While there are some who argue that reparations are not due for violations that occurred during colonial times, there are various
positions on these questions. The position adopted is often dependent on where those who take a particular stance come from in the
world. Broadly speaking, those in the Global South, including Africa, Latin America, and Asia, support reparations. Again generally
speaking, those in the Global North—in other words but with some exceptions, people in Europe and North America—besides African
Americans, do not support such claims. Again divided by region, those in the Global South argue that this is an issue whose time has
arrived, while those in the North argue that this is still a weak issue that has not gained a great deal of traction.
There have been many developments during the 21st century that have seen the inhabitants of former colonized countries seeking, and
in some cases receiving, reparations from their former colonial masters.

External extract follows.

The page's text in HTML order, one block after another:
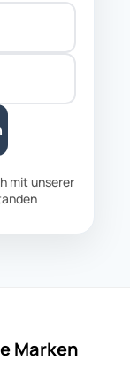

The matter of reparations for slavery and colonialism was a
major, and highly contested, agenda item at the World Conference against Racism, Racial Discrimination, Xenophobia and Related
Intolerance (WCAR), held in Durban, South Africa, from August 31 to September 8, 2001. The issue is also more relevant now because a
number of countries, including Australia, New Zealand, Canada, and South Africa have been finding ways of dealing with such issues
from the distant past. In some cases they have provided restitution for violations that were committed, as well as land expropriations
that were carried out in their countries, sometimes more than a century ago. Some have argued that the fact that many historical cases
such as Nazi war crimes are resolved, but colonial ones are not, shows racism at work.
In spite of this, a number of former colonial communities are attempting to sue various role players for the
atrocities committed during colonization. These groups include the Herero of Namibia, who have sued
various corporations, including the German Deutsche Bank in the United States. Another case led to 228
Samburu and Maasai farmers in Kenya receiving 4.5 million pounds in damages from the United Kingdom's
Ministry of Defence (MoD) after their family members were killed or maimed over the past 50 years by British
Army explosives left behind on military ranges in that country. Yet another case involves a challenge to a British court decision made in
1913 to force some 10,000 Maasai off their land in Laikipia, Kenya, and into a new area on the Tanzanian border, where they were
affected by malaria. The Nandi people of Uganda are to sue the United Kingdom for killing their prophet Koitalel arap Samoei in 1905
during a military campaign to suppress Nandi resistance. Another case relates to the massacres in German East Africa (now Tanzania)
between 1905 and 1907 in what was known as the Maji Maji Rebellion. It is believed that about 250,000 Ngoni, Matumbi, Waluguru,
Makua, Yao, and Makonde people were killed.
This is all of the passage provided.